If Lily needed him… It was exactly the same.

And more. He thought then that it was more than him being needed. Because what he felt for them both was a need itself.

He needed them both. They might need him but he needed them so desperately that he could never again walk away.

He hadn’t been there for Bethany, he thought, thinking suddenly of his baby sister. It hadn’t been his fault. He hadn’t been permitted to be there. But he’d loved her and now suddenly the grief for her loss settled, as if something had been explained that had been tormenting him for years.

He’d loved Bethany. It was OK to grieve for her. She wasn’t…nothing.

And with that thought the guilt he’d been carrying for years suddenly, inexplicably, eased.

Today he’d been there for his son. He’d been there for Lily and he would be again, for ever and ever, as long as they both lived.

He needed them. This was his family.

You are my north and my south.

Who’d said that? He’d heard it at a funeral, he remembered. It had been the wife of a sergeant killed in East Timor. The woman had stood dry-eyed and empty, talking to her lost love.
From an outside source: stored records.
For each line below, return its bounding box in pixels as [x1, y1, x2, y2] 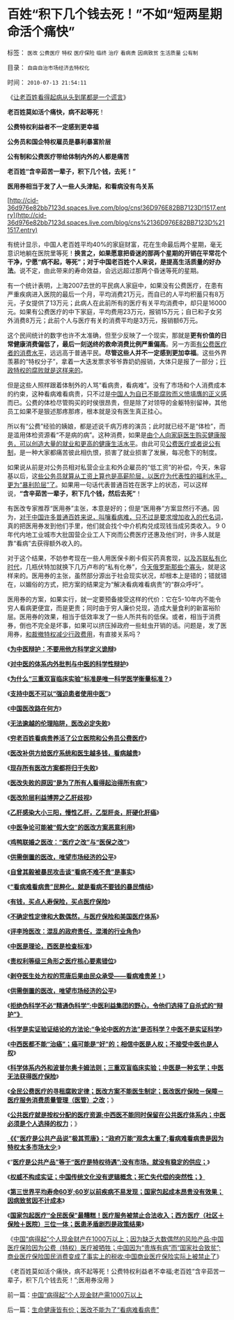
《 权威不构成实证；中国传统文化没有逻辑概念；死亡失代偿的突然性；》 [7, 1172, 205, 1181]
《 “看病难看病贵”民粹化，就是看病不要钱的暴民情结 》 [7, 882, 154, 891]
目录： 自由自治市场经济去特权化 [7, 63, 90, 71]
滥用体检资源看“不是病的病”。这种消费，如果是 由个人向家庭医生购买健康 [13, 431, 221, 439]
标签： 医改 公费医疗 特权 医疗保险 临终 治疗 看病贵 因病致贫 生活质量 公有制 [7, 48, 198, 57]
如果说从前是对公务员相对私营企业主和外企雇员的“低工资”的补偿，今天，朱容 [7, 463, 226, 471]
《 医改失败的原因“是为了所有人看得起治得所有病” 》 [7, 778, 148, 787]
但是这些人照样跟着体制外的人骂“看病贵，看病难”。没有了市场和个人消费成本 [7, 380, 226, 389]
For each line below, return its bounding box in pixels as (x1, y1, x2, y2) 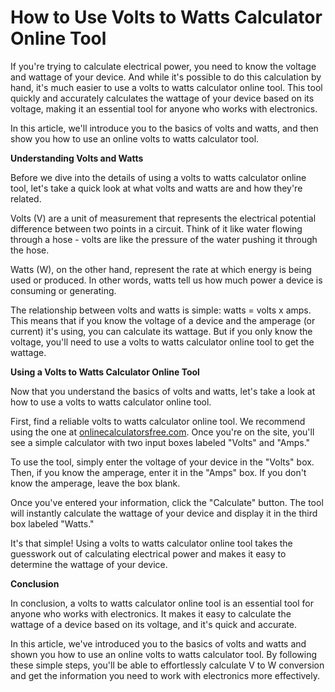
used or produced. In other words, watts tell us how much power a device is (10, 274, 323, 286)
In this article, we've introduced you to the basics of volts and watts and (10, 637, 307, 650)
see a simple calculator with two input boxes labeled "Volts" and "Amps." (10, 436, 311, 448)
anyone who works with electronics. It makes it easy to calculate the (10, 607, 292, 620)
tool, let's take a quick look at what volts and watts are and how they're (10, 182, 303, 194)
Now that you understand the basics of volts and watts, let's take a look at (10, 385, 316, 397)
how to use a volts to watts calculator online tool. (10, 396, 212, 408)
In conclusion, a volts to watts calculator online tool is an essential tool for (10, 597, 314, 609)
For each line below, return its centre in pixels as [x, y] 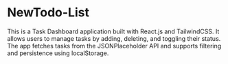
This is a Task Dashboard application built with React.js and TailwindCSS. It [113, 31]
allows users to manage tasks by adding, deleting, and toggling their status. [114, 38]
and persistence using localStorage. [58, 53]
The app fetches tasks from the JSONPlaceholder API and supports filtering [114, 46]
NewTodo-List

You are my north and my south.

He’d hardly listened. He remembered hearing the words and then consciously deciding that he needed to think about what he was doing the next day. He couldn’t let himself dwell on it.

Because love like that was terrible.

Only it wasn’t. He’d only thought it was terrible.

Today Benjy had called him Dad.

Sure, it might end, he thought as he looked down at his woman and his son. The thought of that was empty, bleak as hell, yet what he’d been doing until now was just as bleak.

To do without that love because one day it might end-that was dumb. He could see it now with a clarity that almost blew him away.

‘It’s not just you,’ he said to Lily, breaking in on the conversation to himself halfway through. ‘It’s more than just you.’